The Prince Regent only allowed a handful of people to attend the christening of the new member of the royal family. The Duke and Duchess had planned to name their daughter Georgiana Charlotte Augusta Alexandrina Victoria. However, the Prince Regent, who was one of the baby's godfathers, refused to allow his own name (George) or his late daughter's name (Charlotte Augusta) to be bestowed upon this possible future queen. He announced that the baby would be named Alexandrina after her other godfather, Russian Tsar Alexander I. When Edward suggested Elizabeth as a second name, the Prince Regent shook his head and declared, "Give her the mother's name also then". Victoria was christened Alexandrina Victoria, although her mother preferred to call her Victoria.
At aged 8 months, Victoria's father died after taking to his bed with a chill. This left Victoria and her mother in a dire situation. They had little money and needed help. Prince Leopold persuaded the Prince Regent to allow Victoria and her mother to live in Kensington Palace. He begrudgingly obliged. The day Victoria and the Duchess moved into Kensington Palace King George III died-the Prince Regent was crowned George IV. Victoria was now third in line to the throne.
Victoria's mother and her close friend, Sir John Conroy, were convinced that Victoria would become Queen and so made sure that they conditioned Victoria for that result. Everything Victoria did was monitored-she was seldom left alone at any time-even all of her food was tasted before she ate anything.
As Victoria grew her Uncles remained childless. The Duke of Clarence came close to producing an heir but the two daughters he had both died in infancy. When Victoria was 11 King George IV died and the 64-year-old Duke of Clarence became King William IV. Victoria was now heir to the throne of Britain. Victoria's mother began to flaunt Victoria around all over the country-her daughter was sure to be Queen!

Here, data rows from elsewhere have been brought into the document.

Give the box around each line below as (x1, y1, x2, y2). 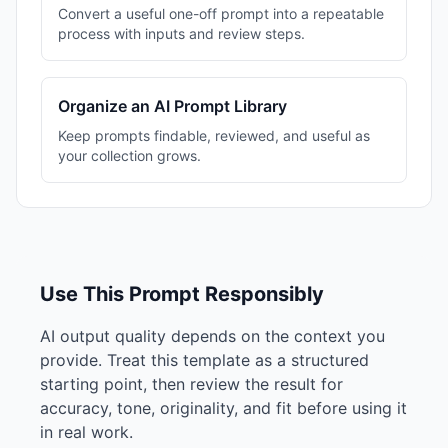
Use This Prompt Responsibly (40, 282, 324, 306)
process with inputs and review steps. (58, 25, 305, 42)
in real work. (40, 422, 133, 442)
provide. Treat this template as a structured (40, 350, 369, 370)
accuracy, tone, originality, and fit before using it (40, 398, 407, 418)
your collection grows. (58, 147, 201, 164)
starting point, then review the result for (40, 374, 343, 394)
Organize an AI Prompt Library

The politicians of the day thought that the name Victoria to be unsuited for a Queen and tried to get her mother to change Victoria's name to something more suitable, like Elizabeth or Charlotte. After some thought, the Duchess refused-the thought of her daughter bearing her name as Queen was far too appealing to change. Just imagine if the Duchess had agreed to the name change-we would have no great 'Victorian Age' but something else entirely! It just would not be the same would it?